From JPMARTIN@lps.umontreal.ca Mon Jul 29 15:33 PDT 1996
From: JPMARTIN@lps.umontreal.ca
Date: Mon, 29 Jul 1996 18:34:02 -0400 (EDT)
To: sakleinfelder@lbl.gov, i_kipnis@lbl.gov, HFWS2@slac.stanford.edu,
        genat@design.lbl.gov, GXH@slac.stanford.edu,
        lankford@lankford.ps.uci.edu, djn@slac.stanford.edu,
        coupal@slac.stanford.edu, melevi@lbl.gov, sfdow@lbl.gov
Subject: Elefant chip committee report
Content-Type: text
Content-Length: 5135

        Preliminary Design Review of the Elefant Digitizer IC
                            24 July 1996
                                LBNL

 J.F. Genat, I. Kipnis, S. Kleinfelder, J.P. Martin, H. Sadrozinski


                            INTRODUCTION

The BaBar Elefant digitizer integrated circuit is a complex chip with
a high level of integration. The overall architecture of Elefant is
sound and no fundamental problems are foreseen. However, the
complexity of the full-scale chip, and possibility of problems
integrating the many different blocks, should not be underestimated.

                            TECHNICAL QUESTIONS
			    
The committee prepared a list of technical aspects that would require
further study. This list is split into sub sections that correspond
to the various functional blocks of the ASIC

ANALOG RECEIVERS:

   - Perform Monte Carlo simulations to define bandwidth, accounting for
   the input characteristics of the FADC block
   - Optimize gain-bandwidth-power tradeoff.
   - Check linearity at full 3 Volts output.
   - Size of the analog receiver block (Layout) ?
   - ESD protection ?
   
DIGITAL RECEIVERS:

   - Check temperature sensitivity  (time walk)
   - Check power supply sensitivity
   - Test for jitter (after fabrication)
   
TDC:

   - Check temperature and power supply sensitivity
   - Investigate recovery time of the delay locked loop after a sync
   that is changing the phase of the sampling clock
   - Verify that the absence of the clock does not damage the chip
   - Investigate the condition of the TDC in the absence of a clock
   after a RESET
   
DRAM:
 
   - Verify that the DRAM will survive operating at high temperature
   after is has received some radiation damage.
   
COMPLETE CHIP, and "vicinity":

   - The possibility of using at least a complementary CMOS output
   on the 8 output buffer lines should be evaluated in order
   to reduce EMI.
   - If the FPGA is built on a separate board, the possibility of putting
   the Elefant with the FPGA on this board could be studied.
   - On the control gate array, the run time control signals 
   (e.g. "trigger", "clock", etc.) should also be complementary, even
   if the receiving end is single ended.
   - In general, the chip should not show a destructive behaviour or draw
   excessive current under any condition, such as the absence of a clock,
   power on, etc.
   
                             TESTING

The committee perceived the need to rethink the testing of the IC.
The production testing and detailed characterization seems
to be in good hands at U of Montreal, although the team should think
through and plan careful the burn-in and testing sequence.
The functional testing, on the other hand, could be a major time sink
and be critical for the successful development of the IC.
It has to be planned ahead of time, test-boards and set-ups have to be
build and a test program has to be developed. This requires manpower,
resident at LBL, with thourough understanding of the design and the design
tools. Given the fact that part of the present group will leave this project
in the Fall, new team members should be added asap to make them familiar with
the IC project.



                             CONCLUSION

The committee commends the work the group has done so far. They have
been careful in their design methodology and have, with good
engineering sense, been building the Elefant chip block by block. In
particular they have fabricated all the major subparts of the circuit
and characterized them properly. The recommendations of the PDRR+CDR
were also followed, regarding the analog dynamic range (with the
possibility of bi-linear FADC), the trigger bits, the radiation 
hardness tests, the power dissipation. The electronic design options are
also derived from thorough Monte-Carlo simulations at the detector cell
level, giving confidence in the requirements.

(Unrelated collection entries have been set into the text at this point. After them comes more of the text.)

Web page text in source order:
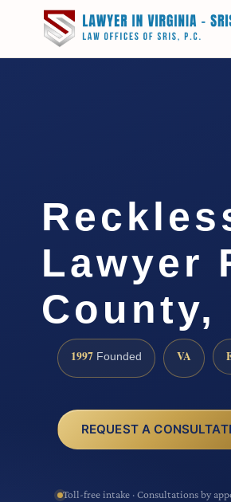
Lawyer
County,
1997 Founded VA
REQUEST A
Toll-free intake · Consultations by
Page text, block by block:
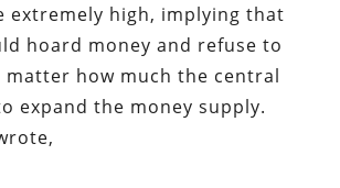
extremely high, implying that
hoard money and refuse to
how much the central
expand the money supply.
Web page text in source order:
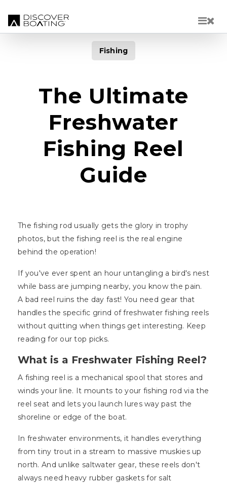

There was a perception in the committee of a lack of quality
assurance in the verification process. The history of the project has
shown insufficient attention to the details of the verification
process. The committee strongly recommends that a formal design
verification plan be developed up-front and strictly adhered to.
Management of the project must ensure that all of the required
actions have taken place in appropriate detail.

In light of the quality verification process required, the amount of
new  design, simulation and layout still to be performed, the
available manpower, and the many potential issues needed to be solved
when integrating the full-scale prototype, the committee believes
that a September submission date is very aggressive. We strongly
recommend against skipping verification steps in order to meet the
proposed submission date.
We are worried  that in the near future, the work will be carried out
only by people with part time committement to this project.
A realistic schedule should be drawn up which includes all the verification
work before and testing after fabrication, and has as contingency a redesign
and resubmit step. It should be compared to the overall drift chamber schedule.